Although at first, it did not seem as if he’d survive — relatives were told at Eastern Long Island Hospital that he was in very bad shape — OByrne said Dr. Fernandez, and all who had a hand in his rescue, saved him.

Dr. Daniel Yellon, OByrne said, saw him at Stony Brook for gall bladder issues, and told him, “In all my years, I’ve never heard of anyone who’s gone through the amount of trauma you did and came out as well as you did. You have no idea what a miracle you are. That’s because of you folks here.”

And then, pointing to another incident he’s seen as nothing short of a miracle, OByrne describes something that happened during his hospital stay.

“They’d stopped the pain meds for a procedure and I wasn’t surrounded by pain, I was immersed in it,” he said. “I was in a fetal position and I remember saying to God, ‘No disrespect to the doctors and EMTs who saved me, but if this is what you saved me for, it may have been better if you let me go. I’m not making it here. If this was a miracle, I need your help. Give me a sign.'”

A few minutes later, OByrne said his roommate asked if he was Christian and OByrne, a former alter boy, said he had beliefs. His roommate prayed for him and put his hand on his shoulder.

“He had no idea what he’d just done. Ten minutes before, I’d asked for a sign or a message. “God’s not going to come in a thunderbolt or a ghostly form. He comes through your hands.

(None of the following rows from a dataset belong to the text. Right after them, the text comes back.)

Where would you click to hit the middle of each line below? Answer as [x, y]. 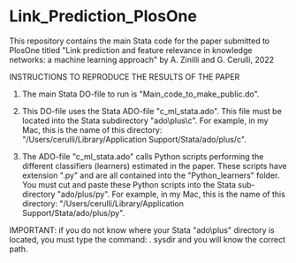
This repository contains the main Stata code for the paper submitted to [140, 41]
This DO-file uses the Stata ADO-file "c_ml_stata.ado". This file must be [152, 111]
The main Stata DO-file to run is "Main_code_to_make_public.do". [140, 94]
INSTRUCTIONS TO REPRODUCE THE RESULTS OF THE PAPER [125, 76]
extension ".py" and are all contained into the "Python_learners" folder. [151, 175]
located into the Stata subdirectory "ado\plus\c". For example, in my [145, 120]
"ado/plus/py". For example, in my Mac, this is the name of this [171, 194]
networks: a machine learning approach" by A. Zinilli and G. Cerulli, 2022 [142, 59]

That’s what you folks did.”

OByrne and Chris Manfredi of the Southold Fire Department presented all the rescuers with pins.

“Thank you for saving my life,” he said to his saviors, in a past SoutholdLocal interview. “It’s a miracle. Not just to come back with my life, but with my memory, my vocabulary, my experiences — I’ve spent a lifetime accumulating it all and to come back and have it all with me is such a gift. They not only saved my life but they restored me to my full life, accumulated through years of experience and learning. They are truly heroes and words can not properly convey my thanks to them.”